When the improvements are finished, the city anticipates receiving an additional $341,000 in annual taxes from the buildings, even during the time that the developer is paying off the bonds.
Republican council member Colleen Fanning said she believed the project was a “perfect example” of the benefit of developer-backed bonds.
“This city has added many, many layers of risk mitigation,” Fanning said. “There’s really no risk to the taxpayer at all on this. I have every confidence in this.”
Council Vice President Zach Adamson raised questions about the project's use of the city’s “percent for public art” program, wherein 1 percent of the bond proceeds of the project is used to fund public art.
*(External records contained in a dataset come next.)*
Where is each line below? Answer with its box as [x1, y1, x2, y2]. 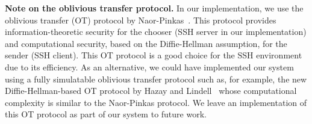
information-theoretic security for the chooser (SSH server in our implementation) [5, 25, 307, 38]
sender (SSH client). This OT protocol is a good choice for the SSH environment [5, 49, 302, 61]
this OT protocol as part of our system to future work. [5, 108, 207, 120]
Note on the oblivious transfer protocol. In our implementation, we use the [5, 2, 304, 14]
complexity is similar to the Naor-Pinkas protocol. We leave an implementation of [5, 96, 307, 108]
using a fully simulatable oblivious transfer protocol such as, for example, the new [5, 72, 307, 85]
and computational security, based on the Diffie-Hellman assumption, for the [5, 37, 287, 49]
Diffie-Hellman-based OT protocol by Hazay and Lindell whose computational [5, 84, 297, 97]
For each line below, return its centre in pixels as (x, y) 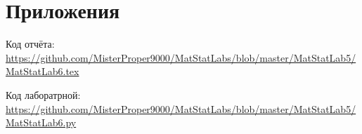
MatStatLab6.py (41, 122)
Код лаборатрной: (43, 94)
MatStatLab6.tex (43, 71)
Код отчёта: (30, 44)
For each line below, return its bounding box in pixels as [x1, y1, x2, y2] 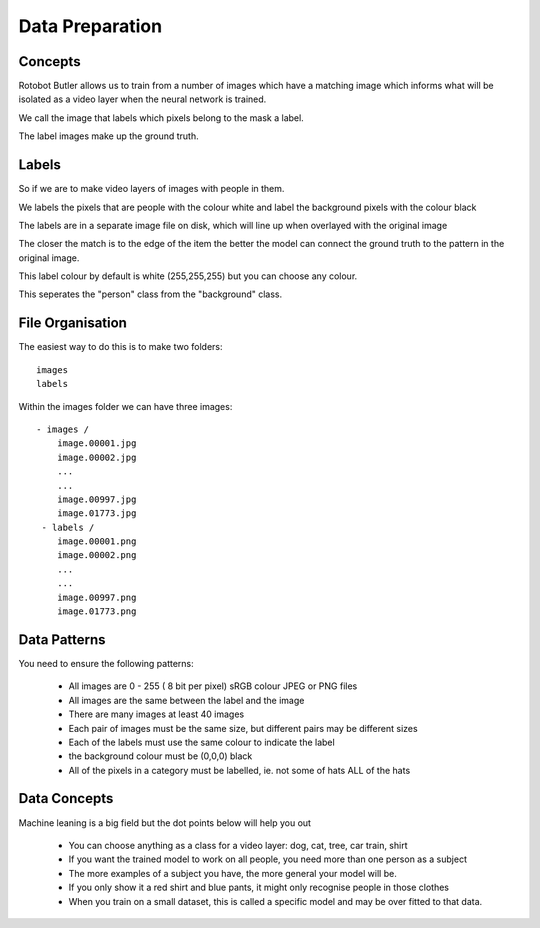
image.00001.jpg [56, 438, 137, 449]
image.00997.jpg [56, 493, 137, 505]
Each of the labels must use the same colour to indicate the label [68, 736, 335, 748]
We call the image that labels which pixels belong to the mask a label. [18, 111, 304, 124]
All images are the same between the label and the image [68, 694, 305, 706]
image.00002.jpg [56, 451, 137, 463]
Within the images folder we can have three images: [18, 400, 233, 412]
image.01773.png [56, 606, 137, 617]
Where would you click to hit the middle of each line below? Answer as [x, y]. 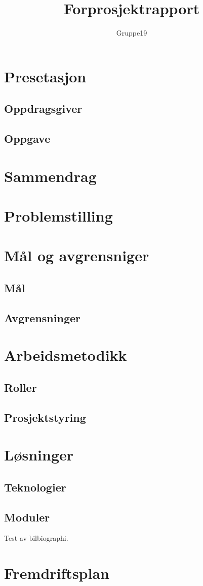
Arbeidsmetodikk [66, 355]
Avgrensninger [42, 317]
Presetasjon [45, 76]
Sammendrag [50, 176]
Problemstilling [58, 216]
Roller [21, 387]
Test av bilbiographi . [36, 538]
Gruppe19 [132, 33]
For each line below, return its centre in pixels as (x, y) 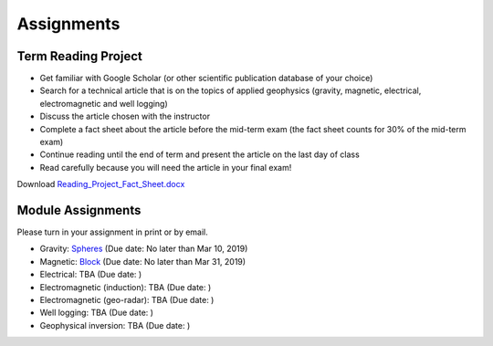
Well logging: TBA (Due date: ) (97, 313)
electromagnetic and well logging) (104, 103)
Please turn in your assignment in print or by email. (113, 232)
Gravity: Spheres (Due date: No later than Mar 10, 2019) (144, 249)
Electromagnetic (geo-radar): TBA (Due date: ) (127, 300)
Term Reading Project (80, 56)
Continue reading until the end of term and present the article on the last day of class (199, 154)
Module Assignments (79, 210)
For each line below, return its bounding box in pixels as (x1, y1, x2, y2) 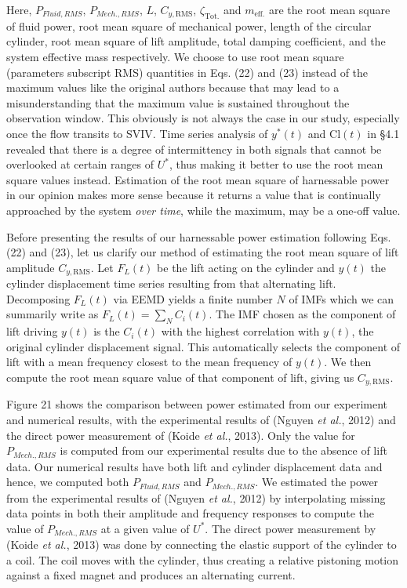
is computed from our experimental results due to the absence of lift (60, 442, 387, 459)
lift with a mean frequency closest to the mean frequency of (6, 354, 293, 370)
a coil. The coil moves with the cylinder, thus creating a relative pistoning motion (6, 551, 399, 568)
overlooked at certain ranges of (6, 156, 154, 172)
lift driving (6, 323, 58, 339)
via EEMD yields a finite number (113, 290, 273, 307)
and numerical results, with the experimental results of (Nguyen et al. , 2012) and (6, 411, 396, 427)
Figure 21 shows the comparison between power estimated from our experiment (6, 396, 388, 412)
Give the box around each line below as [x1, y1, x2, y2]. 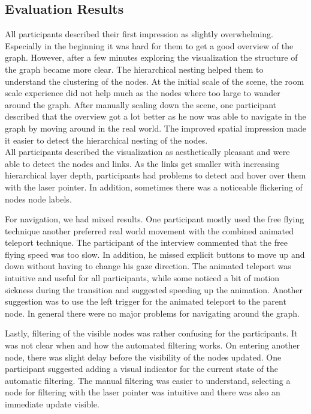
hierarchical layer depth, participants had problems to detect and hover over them [5, 169, 306, 181]
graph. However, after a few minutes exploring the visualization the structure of [5, 51, 298, 64]
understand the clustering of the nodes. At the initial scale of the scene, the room [5, 75, 304, 87]
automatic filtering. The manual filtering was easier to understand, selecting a [5, 374, 291, 386]
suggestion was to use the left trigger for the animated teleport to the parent [5, 295, 286, 308]
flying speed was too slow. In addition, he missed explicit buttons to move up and [5, 248, 305, 260]
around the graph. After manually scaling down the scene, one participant [5, 98, 277, 111]
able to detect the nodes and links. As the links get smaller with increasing [5, 157, 280, 169]
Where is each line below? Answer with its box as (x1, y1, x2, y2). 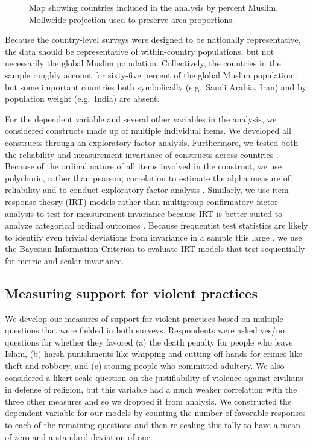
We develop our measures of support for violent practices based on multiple (5, 312, 283, 324)
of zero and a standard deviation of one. (5, 430, 153, 443)
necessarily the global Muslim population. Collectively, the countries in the (5, 57, 281, 69)
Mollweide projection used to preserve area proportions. (29, 13, 235, 25)
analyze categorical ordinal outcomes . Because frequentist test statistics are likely (5, 219, 308, 232)
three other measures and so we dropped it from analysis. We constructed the (5, 394, 292, 407)
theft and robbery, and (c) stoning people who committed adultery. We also (5, 359, 285, 372)
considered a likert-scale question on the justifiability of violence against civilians (5, 371, 303, 383)
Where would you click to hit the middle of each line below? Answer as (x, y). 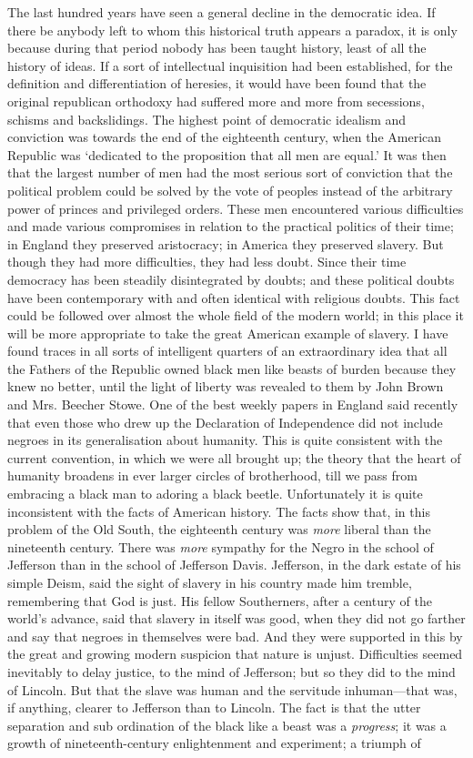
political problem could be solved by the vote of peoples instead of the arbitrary (230, 190)
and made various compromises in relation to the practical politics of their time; (231, 226)
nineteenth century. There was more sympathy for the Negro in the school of (221, 546)
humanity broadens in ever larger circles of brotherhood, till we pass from (212, 475)
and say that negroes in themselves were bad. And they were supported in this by (235, 636)
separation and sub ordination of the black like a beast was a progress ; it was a (227, 725)
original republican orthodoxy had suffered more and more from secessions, (216, 101)
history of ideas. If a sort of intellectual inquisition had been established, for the (230, 65)
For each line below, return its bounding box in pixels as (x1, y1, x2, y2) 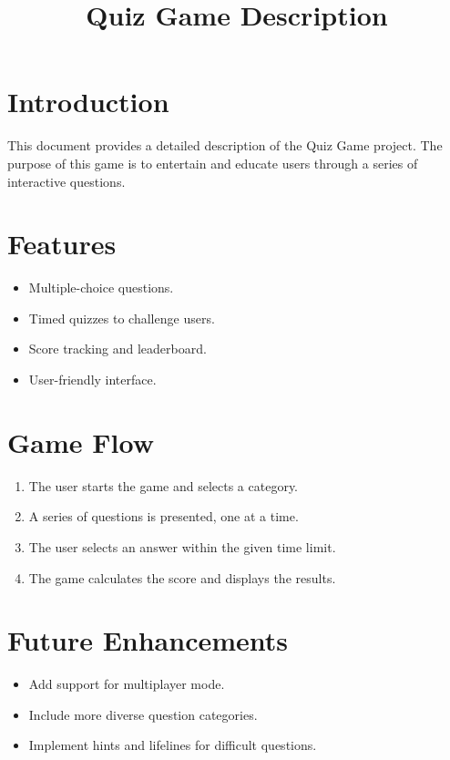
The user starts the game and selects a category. (28, 476, 299, 495)
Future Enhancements (7, 621, 289, 659)
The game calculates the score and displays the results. (28, 568, 336, 587)
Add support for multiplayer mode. (28, 674, 225, 693)
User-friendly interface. (28, 370, 157, 388)
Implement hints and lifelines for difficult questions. (28, 735, 317, 755)
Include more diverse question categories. (28, 704, 258, 724)
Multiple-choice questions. (28, 278, 174, 297)
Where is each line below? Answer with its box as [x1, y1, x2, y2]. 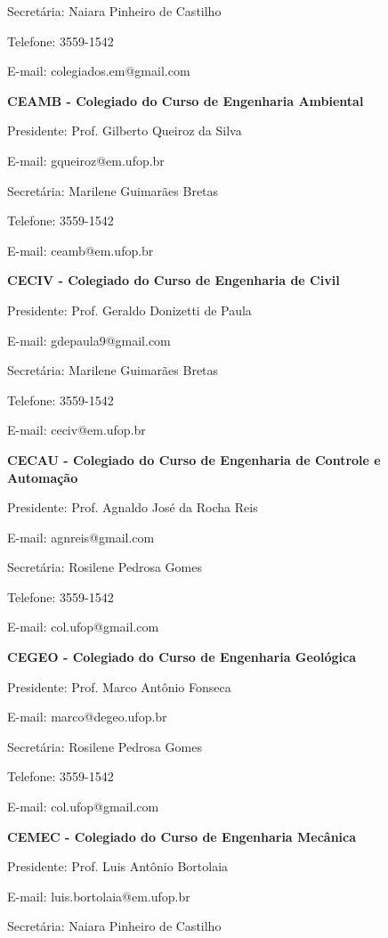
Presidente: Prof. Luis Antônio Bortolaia [7, 857, 229, 876]
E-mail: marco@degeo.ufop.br [7, 707, 167, 726]
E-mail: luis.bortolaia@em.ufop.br [7, 886, 190, 905]
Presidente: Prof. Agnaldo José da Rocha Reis [7, 498, 258, 517]
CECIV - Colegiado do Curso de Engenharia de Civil [7, 271, 340, 290]
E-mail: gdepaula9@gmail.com [7, 330, 171, 349]
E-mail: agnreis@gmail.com [7, 527, 155, 546]
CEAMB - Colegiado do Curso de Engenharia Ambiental [7, 91, 364, 110]

Plans call for the public art paid for by that program to be installed at the actual project site, which Adamson said is against the spirit of the program, which aimed to place public art in low- and moderate-income areas.
Deputy Mayor Angela Smith-Jones said she was open to discussing that concern with the developers.
Democrat LaKeisha Jackson said she supported the project because she said the Intercontinental Hotel would “help give us some leverage” to land bigger conferences and sporting events.
“This would garner us more visibility and more ambiance of looking good as a city,” Jackson said. “We can work out the nuance of the complexities of the finances [and] if the city is not holding the bag, I think it would be a great deal.”
The bond-funding proposals still need to clear the Metropolitan Development Commission and the full City-County Council.